The study is being offered to children with spinal muscular atrophy (SMA) who have completed dosing in Isis’s previous studies. Isis is also running an ongoing similar study for infants with a more severe type of SMA, which has been extended. The first infant in the study has received the fourth dose in its multiple-dose, dose-escalation phase 2 study, having received the first three initial doses, Isis said Friday.
SMA is a genetic disease that attacks a person’s spinal nerve cells, which are responsible for communication with voluntary muscles such as arm muscles and leg muscles. As nerve cells in the spine are destroyed, the muscles weaken, eventually affecting a person’s ability to walk, talk, breathe, and swallow. There is currently no cure for the disease, and the severity of the disease varies from individual to individual; some people diagnosed with SMA will have a normal life expectancy with the disease, while for others, it can be fatal.

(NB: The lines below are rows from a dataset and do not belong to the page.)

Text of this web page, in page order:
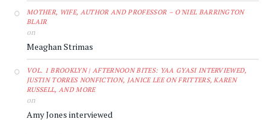
MOTHER, WIFE, AUTHOR AND PROFESSOR – O'NIEL BARRINGTON
BLAIR
on
Meaghan Strimas
VOL. 1 BROOKLYN | AFTERNOON BITES: YAA GYASI INTERVIEWED,
JUSTIN TORRES NONFICTION, JANICE LEE ON FRITTERS, KAREN
RUSSELL, AND MORE
on
Amy Jones interviewed
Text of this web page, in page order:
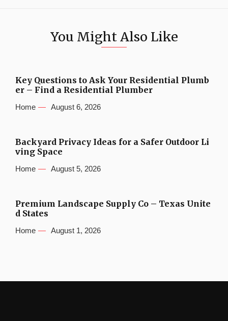
You Might Also Like
Key Questions to Ask Your Residential Plumb
er – Find a Residential Plumber
Home August 6, 2026
Backyard Privacy Ideas for a Safer Outdoor Li
ving Space
Home August 5, 2026
Premium Landscape Supply Co – Texas Unite
d States
Home August 1, 2026
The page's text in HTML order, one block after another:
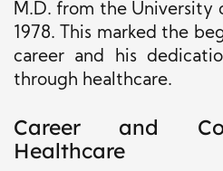
M.D. from the University
1978. This marked the
career and his
through healthcare.
Career and
Healthcare
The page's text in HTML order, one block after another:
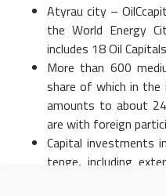
Atyrau city –
the World Energy
includes 18 Oil
More than 600
share of which in
amounts to about
are with foreign
Capital investments
tenge, including

SMA affects between 30,000 to 35,000 people in the U.S., Europe, and Japan. Infants with a severe type of SMA, known as Type 1 SMA, have a life expectancy of just two years, while children with Type II SMA, which is slightly less severe, have a significantly shortened lifespan and are never able to stand independently.
Isis will receive two milestone payments for the two studies for a total of $7.3 million toward the continuation and advancement of the studies. The studies are being carried out in partnership with Biogen Idec, a pharmaceutical company based in Massachusetts.

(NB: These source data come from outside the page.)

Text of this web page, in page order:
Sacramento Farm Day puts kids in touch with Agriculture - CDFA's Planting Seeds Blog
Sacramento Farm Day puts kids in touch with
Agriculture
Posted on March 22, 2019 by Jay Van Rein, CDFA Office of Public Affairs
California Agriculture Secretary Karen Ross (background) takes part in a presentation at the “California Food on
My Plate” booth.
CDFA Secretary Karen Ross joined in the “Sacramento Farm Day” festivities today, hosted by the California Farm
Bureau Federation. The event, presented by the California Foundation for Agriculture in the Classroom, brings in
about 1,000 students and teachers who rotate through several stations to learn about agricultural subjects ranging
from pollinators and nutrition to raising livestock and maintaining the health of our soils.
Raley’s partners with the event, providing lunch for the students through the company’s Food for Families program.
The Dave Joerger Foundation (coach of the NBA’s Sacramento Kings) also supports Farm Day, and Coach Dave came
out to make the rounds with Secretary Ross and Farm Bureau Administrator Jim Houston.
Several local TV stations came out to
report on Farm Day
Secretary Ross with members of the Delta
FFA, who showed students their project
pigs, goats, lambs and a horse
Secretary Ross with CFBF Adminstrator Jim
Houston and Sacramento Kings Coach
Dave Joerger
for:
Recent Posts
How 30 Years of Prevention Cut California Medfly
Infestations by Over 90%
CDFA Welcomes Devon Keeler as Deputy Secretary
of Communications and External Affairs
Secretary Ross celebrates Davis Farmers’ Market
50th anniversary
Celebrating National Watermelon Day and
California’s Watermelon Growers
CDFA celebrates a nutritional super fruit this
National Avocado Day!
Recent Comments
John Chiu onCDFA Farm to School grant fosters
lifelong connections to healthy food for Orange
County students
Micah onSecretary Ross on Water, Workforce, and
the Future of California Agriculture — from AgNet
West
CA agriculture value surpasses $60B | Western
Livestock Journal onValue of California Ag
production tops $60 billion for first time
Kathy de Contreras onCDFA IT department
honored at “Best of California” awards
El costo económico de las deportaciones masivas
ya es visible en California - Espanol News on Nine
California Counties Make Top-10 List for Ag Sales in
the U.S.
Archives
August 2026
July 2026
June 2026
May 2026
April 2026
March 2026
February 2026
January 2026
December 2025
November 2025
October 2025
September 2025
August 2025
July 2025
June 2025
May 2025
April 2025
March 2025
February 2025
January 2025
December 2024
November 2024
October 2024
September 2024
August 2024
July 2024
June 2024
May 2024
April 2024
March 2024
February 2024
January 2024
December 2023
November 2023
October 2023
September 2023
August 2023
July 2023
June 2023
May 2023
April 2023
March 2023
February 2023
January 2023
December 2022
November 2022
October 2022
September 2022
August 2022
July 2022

“This year we anticipate making significant progress in this and other programs we are working on with the Biogen Idec team,” said B. Lynn Parshall, the chief operating officer at Isis. “The ongoing multiple-dose studies in infants with Type 1 and in children with Type II and Type III SMA are progressing, and we look forward to sharing the top-line data from these studies this quarter and more detailed results at the American Academy of Neurology meeting in April,” per Isis’s press release.
Isis’s drug, ISIS-SMN, is designed to alter the splicing of a closely related gene in order to increase the production of SMN protein; the Food and Drug Administration has granted Isis orphan drug status and has fast-tracked the medicine for the treatment of patients with SMA.